Beriozkin salió del refugio sumido en la penumbra y tuvo que entornar los ojos ante la claridad de la luz exterior. El paisaje, convertido en familiar después de un mes, se extendía ante él: un alud de arcilla, la pendiente parda toda salpicada de telas de lona mugrientas que cubrían los refugios de los soldados, las chimeneas humeantes de las estufas improvisadas. En lo alto se divisaban los edificios oscuros de las fábricas con los tejados derrumbados.

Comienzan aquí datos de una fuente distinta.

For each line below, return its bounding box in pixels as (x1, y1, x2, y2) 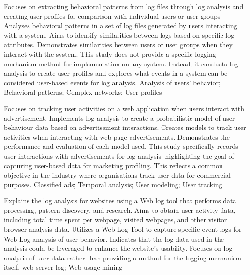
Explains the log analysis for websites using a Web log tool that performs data (4, 195, 236, 206)
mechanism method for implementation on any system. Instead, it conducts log (4, 58, 238, 68)
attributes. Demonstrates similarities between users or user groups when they (4, 39, 233, 49)
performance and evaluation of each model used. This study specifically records (4, 141, 238, 151)
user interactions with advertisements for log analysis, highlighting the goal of (4, 150, 234, 161)
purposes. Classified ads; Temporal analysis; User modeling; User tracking (4, 179, 222, 189)
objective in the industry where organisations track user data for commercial (4, 170, 231, 180)
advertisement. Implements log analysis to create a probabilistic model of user (4, 113, 235, 123)

Más a la izquierda, cerca del Volga, se elevaban las chimeneas de la fábrica Octubre Rojo, se amontonaban los vagones de mercancías, abandonados a un lado de la locomotora, cual ganado confuso arremolinado en torno al cuerpo inerte del jefe de la manada. Todavía más lejos se perfilaba el amplio encaje de las ruinas muertas de la ciudad, y el cielo otoñal se filtraba por las brechas de las ventanas como miles de manchas azules.

Entre los talleres de las fábricas se alzaba el humo, las llamas fulguraban y el aire puro era atravesado ora por un monótono susurro, ora por un traqueteo intermitente y seco. Por lo visto, las fábricas estaban en plena actividad. Beriozkin examinó con mirada atenta sus trescientos metros de terreno, la línea de defensa de su regimiento situada entre las casitas de la colonia obrera. Una especie de sexto sentido lo ayudaba a distinguir, en el caos de las ruinas y las callejuelas, las casas donde sus soldados cocinaban gachas de aquellas donde los alemanes comían tocino y bebían Schnaps.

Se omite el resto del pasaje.